Tournament after 0 games:
----------------------------------------------------------------------------------------------------
 Agent                | Games | Tournament score | Tournament wins | Baseline score | Baseline wins 
----------------------------------------------------------------------------------------------------
               Random |     0 |                - |               - |              - |             - 
                 D3QN |     0 |                - |               - |              - |             - 
                 ACER |     0 |                - |               - |              - |             - 
                  MCS |     0 |                - |               - |              - |             - 
            PolicyMCS |     0 |                - |               - |              - |             - 
      AlphaAlmostZero |     0 |                - |               - |              - |             - 
-----------------------------------------------------------------

## Load existing state (skip when running this for the first time)

In [4]:
# agents, tournament = pickle.load(open("./.tournament.pickle", "rb"))

# print(tournament)

## Let the games begin

In [None]:
num_games = 10000
block_len = 100

try:
    tqdm._instances.clear()  # Important after cancelling any step
except:
    pass

while tournament.total_games < num_games:
    for _ in tqdm(range(block_len)):
        tournament.play_game()
    print(tournament)
        
    if tournament.total_games < num_games:
        tournament.evolve(max_players=8, max_per_descendant=3, copies=(2,2))

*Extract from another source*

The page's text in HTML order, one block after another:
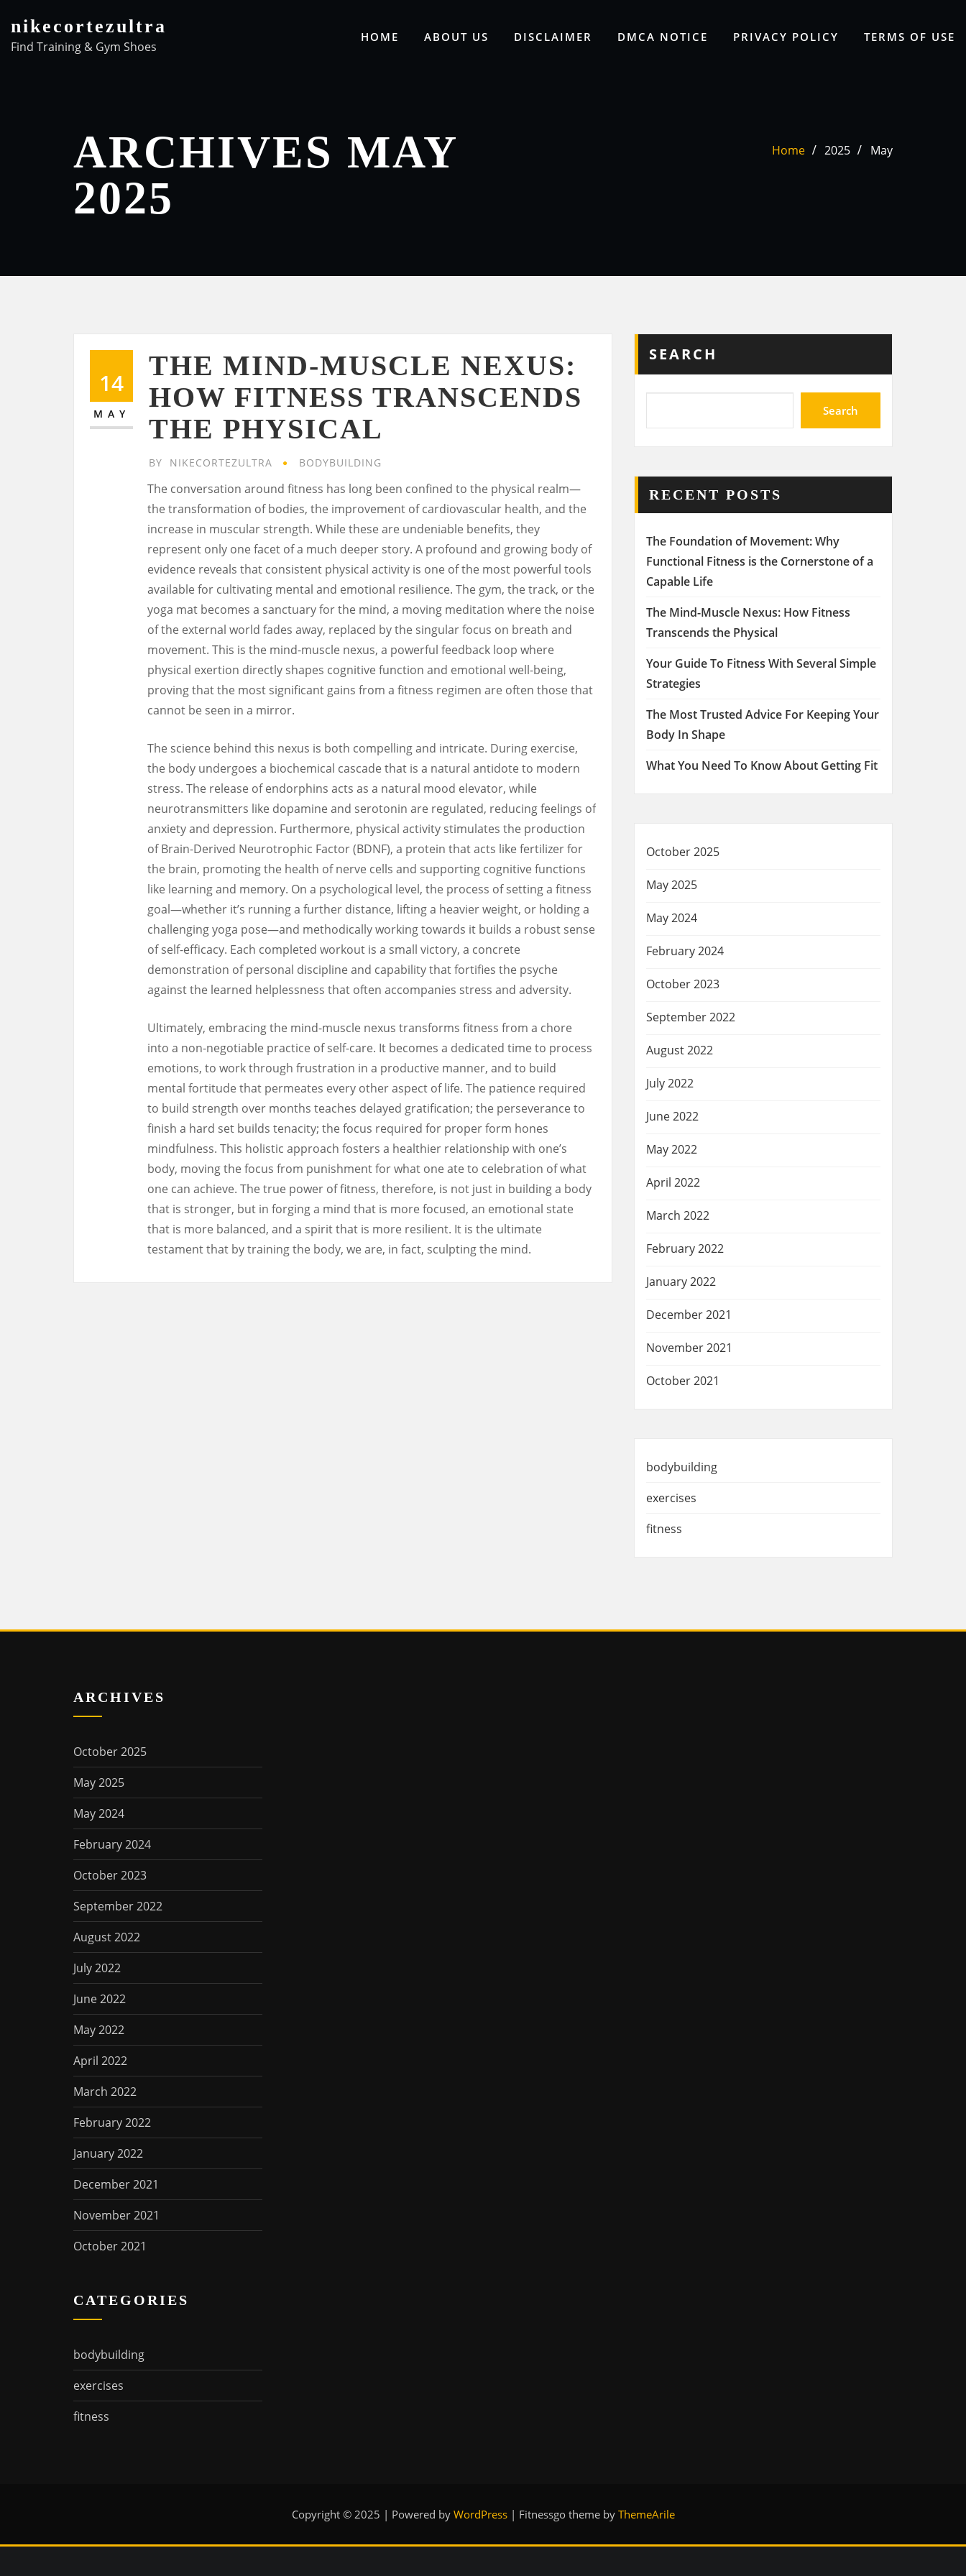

  0%|          | 0/100 [00:00<?, ?it/s]

In [None]:
pickle.dump((agents, tournament), open( "./.tournament.pickle", "wb" ))

## Let's see the results

In [None]:
print(tournament)

In [None]:
def plot_running_mean(x, y, n=10, **kwargs):
    cumsum = np.cumsum(np.insert(y, 0, 0))
    running_mean_y = (cumsum[n:] - cumsum[:-n]) / n
    
    cumsum = np.cumsum(np.insert(x, 0, 0))
    running_mean_x = (cumsum[n:] - cumsum[:-n]) / n
    
    plt.plot(running_mean_x, running_mean_y, **kwargs)


In [None]:
labels = [
    "Mean Hornochsen in tournament",
    "Mean Hornochsen vs baseline",
    "Win fraction in tournament",
    "Win fraction vs baseline"
]
quantities = [
    tournament.tournament_scores,
    tournament.baseline_scores,
    tournament.tournament_wins,
    tournament.baseline_wins
]
fns = [lambda x : -x, lambda x : -x, lambda x : x, lambda x : x]
baselines = [False, True, False, True]

colors = {
    "DQN": "C0",
    "ACER": "C1",
    "MCS": "C2",
    "AlphaAlmostZero": "C3",
    "Random": "0.6",
}
lss = {
    "DQN": "-",
    "ACER": "-",
    "MCS": "-",
    "AlphaAlmostZero": "-",
    "Random": "-",
}

In [None]:
fig = plt.figure(figsize=(10,10))

for panel, (quantity, label, fn, baseline) in enumerate(zip(quantities, labels, fns, baselines)):
    ax = plt.subplot(2,2,panel + 1)
    
    for name in tournament.agents.keys():
        y = np.array(quantity[name])
        x = 10 * np.arange(1, len(y) + 1) if baseline else np.arange(1, len(y) + 1)
        plot_running_mean(x, fn(y), n=200, label=name, color=colors[name], ls=lss[name], lw=1.5)
    
    if panel == 0:
        plt.legend(loc="center left")
        
    plt.xlabel("Played tournament games")
    plt.ylabel(label)

plt.tight_layout()
plt.savefig("tournament_results.pdf")


## Winner vs Merle

In [None]:
opponent = agents["AlphaAlmostZero"]
opponent.mc_max = 1000

session = GameSession(merle, opponent)

# The DEBUG output shows the moves, which is nice
for name in logging.root.manager.loggerDict:
    if "rl_6_nimmt" in name:
        logging.getLogger(name).setLevel(logging.DEBUG)
        

In [None]:
session.play_game(render=True)